In conjunction to our hypothesis about female subjects being seen as sexual, we estimated that male subjects would be interpreted as more artistic. This thesis was not proven to be accurate. This could also pertain to the previously discussed progressive gender movement in art. Thus, similar to the way the gender of the respondent did not affect the artistic ratings of the images; the gender of the subject in the painting did not have any effect on the artistic qualities of the piece.
Although our project is concluded, many other avenues for further study have been created. Our study was performed primarily in Oxford and mostly in a narrow age group, 18-25 and therefore only observed the opinions and beliefs of one specific culture. If possible, the study would benefit from broader cultural representations. If one were to have the means in a future study to conduct the surveys in multiple countries and a variety of locations, the study would begin to penetrate the cultural boundaries that constricted our findings. The project would also gain from a broader array of images from multiple cultures.

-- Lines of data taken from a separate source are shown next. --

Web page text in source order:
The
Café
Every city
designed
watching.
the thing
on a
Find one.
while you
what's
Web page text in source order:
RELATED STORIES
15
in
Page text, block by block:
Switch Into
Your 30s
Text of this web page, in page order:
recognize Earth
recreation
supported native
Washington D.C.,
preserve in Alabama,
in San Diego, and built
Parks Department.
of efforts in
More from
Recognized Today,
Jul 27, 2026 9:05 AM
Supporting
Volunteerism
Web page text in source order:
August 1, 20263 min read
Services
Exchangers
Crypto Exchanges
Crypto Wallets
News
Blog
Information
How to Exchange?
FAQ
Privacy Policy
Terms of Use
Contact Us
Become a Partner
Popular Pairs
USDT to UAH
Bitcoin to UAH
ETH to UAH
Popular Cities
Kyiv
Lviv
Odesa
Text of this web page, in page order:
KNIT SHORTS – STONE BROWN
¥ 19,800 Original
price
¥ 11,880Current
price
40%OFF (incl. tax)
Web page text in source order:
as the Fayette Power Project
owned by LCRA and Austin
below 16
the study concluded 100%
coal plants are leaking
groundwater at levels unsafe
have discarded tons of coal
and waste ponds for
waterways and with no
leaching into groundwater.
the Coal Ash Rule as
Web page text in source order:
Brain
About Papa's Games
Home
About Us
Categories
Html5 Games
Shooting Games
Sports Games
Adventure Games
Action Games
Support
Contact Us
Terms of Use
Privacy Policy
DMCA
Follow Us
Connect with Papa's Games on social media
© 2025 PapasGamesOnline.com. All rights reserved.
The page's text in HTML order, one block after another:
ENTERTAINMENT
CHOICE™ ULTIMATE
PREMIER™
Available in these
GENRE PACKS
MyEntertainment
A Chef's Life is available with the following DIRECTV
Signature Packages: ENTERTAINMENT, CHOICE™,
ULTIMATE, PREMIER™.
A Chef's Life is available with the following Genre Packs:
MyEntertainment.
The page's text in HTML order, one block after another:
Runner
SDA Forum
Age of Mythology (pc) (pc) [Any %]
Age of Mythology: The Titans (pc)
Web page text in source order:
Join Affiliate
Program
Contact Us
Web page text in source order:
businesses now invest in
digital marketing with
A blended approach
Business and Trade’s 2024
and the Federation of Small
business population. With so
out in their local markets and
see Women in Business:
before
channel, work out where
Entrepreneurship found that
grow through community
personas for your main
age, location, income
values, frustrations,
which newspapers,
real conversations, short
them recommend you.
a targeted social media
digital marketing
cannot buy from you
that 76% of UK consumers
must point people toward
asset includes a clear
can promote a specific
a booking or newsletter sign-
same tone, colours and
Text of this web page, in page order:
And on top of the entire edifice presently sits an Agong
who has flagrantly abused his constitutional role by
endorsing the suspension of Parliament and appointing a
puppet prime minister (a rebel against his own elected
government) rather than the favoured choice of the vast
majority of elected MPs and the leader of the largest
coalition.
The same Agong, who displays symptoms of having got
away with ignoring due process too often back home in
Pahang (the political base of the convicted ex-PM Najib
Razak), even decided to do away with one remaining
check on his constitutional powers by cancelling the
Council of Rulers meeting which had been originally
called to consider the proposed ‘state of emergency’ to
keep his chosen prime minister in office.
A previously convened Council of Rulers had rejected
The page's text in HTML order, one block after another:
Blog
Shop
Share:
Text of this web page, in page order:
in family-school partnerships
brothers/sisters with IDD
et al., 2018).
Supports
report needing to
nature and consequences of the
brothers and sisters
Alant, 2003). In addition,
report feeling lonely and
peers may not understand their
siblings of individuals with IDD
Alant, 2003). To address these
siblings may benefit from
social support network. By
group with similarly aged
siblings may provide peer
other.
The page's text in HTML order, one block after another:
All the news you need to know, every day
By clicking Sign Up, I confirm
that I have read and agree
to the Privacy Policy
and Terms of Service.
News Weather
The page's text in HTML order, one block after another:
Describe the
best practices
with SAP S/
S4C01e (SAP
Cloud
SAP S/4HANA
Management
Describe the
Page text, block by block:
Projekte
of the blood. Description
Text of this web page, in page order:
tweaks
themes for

Additional issues concerning the respondents of our survey possibly affected our results and would be advantageous to attempt to eliminate in future studies. Had we the ability to survey more respondents and have more possible views represented, our survey would have been more accurate. Also, all of our respondents volunteered to participate in our study. Some individuals chose not to take our survey based on a discomfort with seeing nude images. Those individuals who chose not to take our survey for those reasons may have made for more accurate representation of moral and social beliefs in our culture. This may have also developed more homogenized views in the group that volunteered to participate. This issue of volunteer respondents also made it difficult to ensure that everyone put the utmost time and effort into their answers. Had we been able to compensate our respondents for their time and effort, they may have been more likely to reflect longer on their answers. The last aspect of our study that we found slightly problematic was the fact that our respondents rated themselves on their level of exposure to art. There was an unrealistic ratio of highly exposed respondents, which most likely altered our outcomes. This is always a possible risk when a survey asks its respondents to rate themselves because they have the ability to alter the truth without consequences.

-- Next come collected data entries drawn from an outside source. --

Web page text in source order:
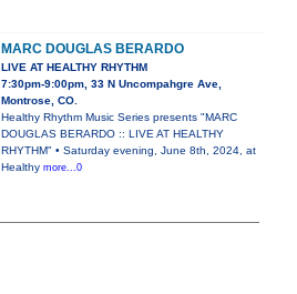
MARC DOUGLAS BERARDO
LIVE AT HEALTHY RHYTHM
7:30pm-9:00pm, 33 N Uncompahgre Ave,
Montrose, CO.
Healthy Rhythm Music Series presents "MARC
DOUGLAS BERARDO :: LIVE AT HEALTHY
RHYTHM" • Saturday evening, June 8th, 2024, at
Healthy more...0
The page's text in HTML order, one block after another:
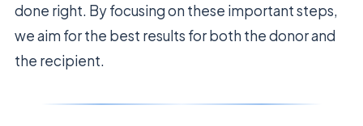
done right. By focusing on these important steps,
we aim for the best results for both the donor and
the recipient.
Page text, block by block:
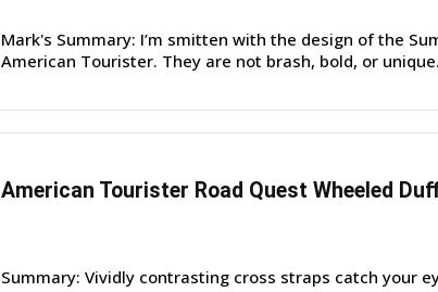
Mark's Summary: I’m smitten with the design of the
American Tourister. They are not brash, bold, or
American Tourister Road Quest Wheeled
Summary: Vividly contrasting cross straps catch your
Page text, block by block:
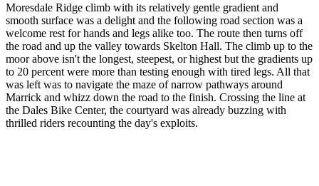
Moresdale Ridge climb with its relatively gentle gradient and
smooth surface was a delight and the following road section was a
welcome rest for hands and legs alike too. The route then turns off
the road and up the valley towards Skelton Hall. The climb up to the
moor above isn't the longest, steepest, or highest but the gradients up
to 20 percent were more than testing enough with tired legs. All that
was left was to navigate the maze of narrow pathways around
Marrick and whizz down the road to the finish. Crossing the line at
the Dales Bike Center, the courtyard was already buzzing with
thrilled riders recounting the day's exploits.
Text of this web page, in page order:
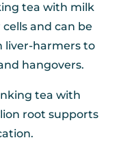
tea with milk
and can be
liver-harmers to
hangovers.
tea with
root supports
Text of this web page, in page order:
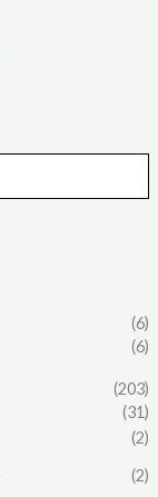
(6)
(6)
(203)
(31)
(2)
(2)
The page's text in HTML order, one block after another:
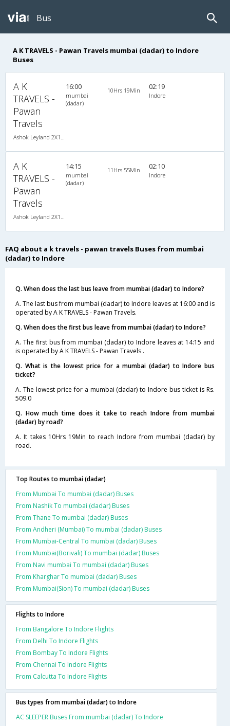
Bus
A K TRAVELS - Pawan Travels mumbai (dadar) to Indore
Buses
A K
TRAVELS -
Pawan
Travels
16:00
mumbai
(dadar)
10Hrs 19Min 02:19
Indore
A K
TRAVELS -
Pawan
Travels
14:15
mumbai
(dadar)
11Hrs 55Min 02:10
Indore
FAQ about a k travels - pawan travels Buses from mumbai
(dadar) to Indore
Q. When does the last bus leave from mumbai (dadar) to Indore?
A. The last bus from mumbai (dadar) to Indore leaves at 16:00 and is
operated by A K TRAVELS - Pawan Travels.
Q. When does the first bus leave from mumbai (dadar) to Indore?
A. The first bus from mumbai (dadar) to Indore leaves at 14:15 and
is operated by A K TRAVELS - Pawan Travels .
Q. What is the lowest price for a mumbai (dadar) to Indore bus
ticket?
A. The lowest price for a mumbai (dadar) to Indore bus ticket is Rs.
509.0
Q. How much time does it take to reach Indore from mumbai
(dadar) by road?
A. It takes 10Hrs 19Min to reach Indore from mumbai (dadar) by
road.
Top Routes to mumbai (dadar)
From Mumbai To mumbai (dadar) Buses
From Nashik To mumbai (dadar) Buses
From Thane To mumbai (dadar) Buses
From Andheri (Mumbai) To mumbai (dadar) Buses
From Mumbai-Central To mumbai (dadar) Buses
From Mumbai(Borivali) To mumbai (dadar) Buses
From Navi mumbai To mumbai (dadar) Buses
From Kharghar To mumbai (dadar) Buses
From Mumbai(Sion) To mumbai (dadar) Buses
Flights to Indore
From Bangalore To Indore Flights
From Delhi To Indore Flights
From Bombay To Indore Flights
From Chennai To Indore Flights
From Calcutta To Indore Flights
Bus types from mumbai (dadar) to Indore
AC SLEEPER Buses From mumbai (dadar) To Indore
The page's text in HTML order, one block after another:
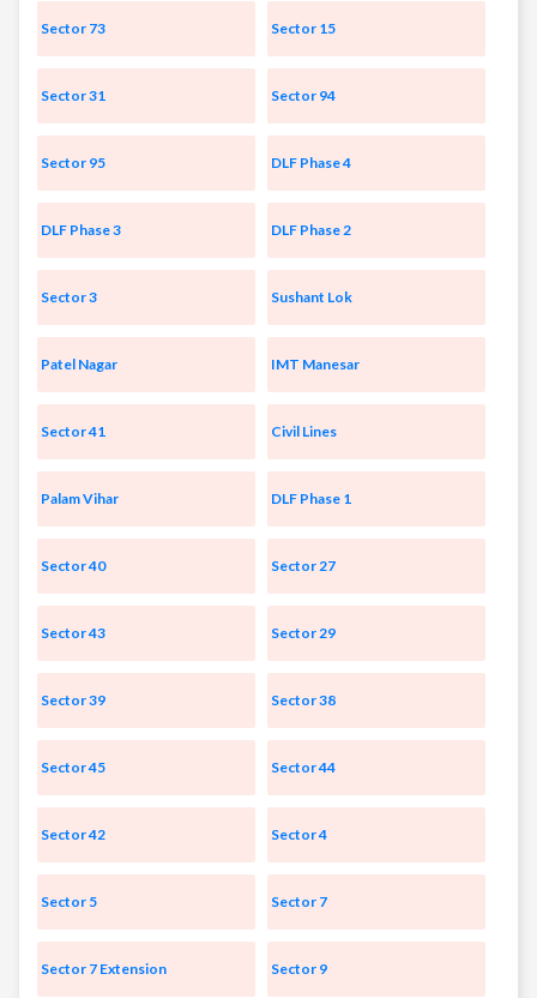
Sector 73 Sector 15
Sector 31 Sector 94
Sector 95 DLF Phase 4
DLF Phase 3 DLF Phase 2
Sector 3 Sushant Lok
Patel Nagar IMT Manesar
Sector 41 Civil Lines
Palam Vihar DLF Phase 1
Sector 40 Sector 27
Sector 43 Sector 29
Sector 39 Sector 38
Sector 45 Sector 44
Sector 42 Sector 4
Sector 5 Sector 7
Sector 7 Extension Sector 9

Due to the time, effort, and interest involved in this project on the perceptions of the nude body in art we created a way for part of what we have learned to be passed on to others. We have put together a book of blank pages and our images. We intend the blank pages to be filled with the audience’s opinions and interpretations of the images. We have titled the book and the images but left the remained of the book open-ended in an attempt to spark an interest within the reader. Our book offers the readers a starting point from which to add additional images and continue investigations in any directions they choose. We hope to reach a broad audience and to allow these topics to be further expanded upon.